Hope in Hell
- Author: Dan Bortolotti
- Language: English
- Subject: Médecins Sans Frontières
- Genre: Non-fiction
- Publisher: Firefly Books
- Pages: 304
- ISBN: 1-55297-865-6

= Hope in Hell (book) =

2006 book by Dan Bortolotti

Hope in Hell: Inside the World of Doctors Without Borders is a 2006 book by Dan Bortolotti about Médecins Sans Frontières.

== Summary ==
The book covers the activities undertaken by Médecins Sans Frontières (MSF) such as building hospitals and navigating conflict zones. Content covers the complexities of dealing with bureaucracies, epidemics, abductions and killings.

Bortolotti is critical of the mainstream media for its simplistic and heroic portrayal of MSF staff.

== Style ==
The book is written in the style of a report.

== Reception ==
Jenniger Prittie, writing for Quill and Quire described it as "gripping" and "clear" and noted that it would be of interest to a wide range of readers. Prittie also praised the book for not glorifying the international staff of MSF and for discussing the struggles they face integrating back into their home countries.

Amanda Walters Scarborough, writing in The Lancet, described the book as a "comprehensive picture of the essence of volunteerism."
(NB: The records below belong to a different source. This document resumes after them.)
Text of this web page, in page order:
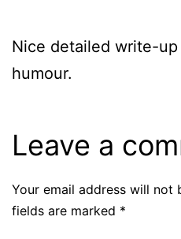
Nice detailed write-
humour.
Leave a
Your email address will not
fields are marked *
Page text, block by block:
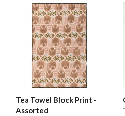
Tea Towel Block Print -
Assorted
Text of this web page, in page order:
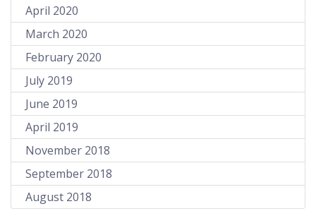
April 2020
March 2020
February 2020
July 2019
June 2019
April 2019
November 2018
September 2018
August 2018
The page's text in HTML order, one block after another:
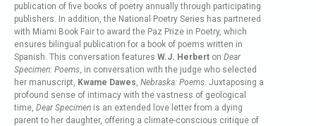
publication of five books of poetry annually through participating
publishers. In addition, the National Poetry Series has partnered
with Miami Book Fair to award the Paz Prize in Poetry, which
ensures bilingual publication for a book of poems written in
Spanish. This conversation features W.J. Herbert on Dear
Specimen: Poems , in conversation with the judge who selected
her manuscript, Kwame Dawes Nebraska: Poems . Juxtaposing a
profound sense of intimacy with the vastness of geological
time, Dear Specimen is an extended love letter from a dying
parent to her daughter, offering a climate-conscious critique of
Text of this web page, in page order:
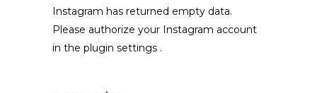
Instagram has returned empty data.
Please authorize your Instagram account
in the plugin settings .

Benjamin Bates of Ohio University is critical of Bortolotti for writing a simple and heroic caricature of MSF and its staff and accuses the author of "disaster pornography". Bates also criticizes the story for centering white, middle-class men and for missing the perspectives of MSF's patients.

Isabelle Leblac, writing in the Canadian Medical Association Journal, criticizes the lack of reporting on the activities of the local staff.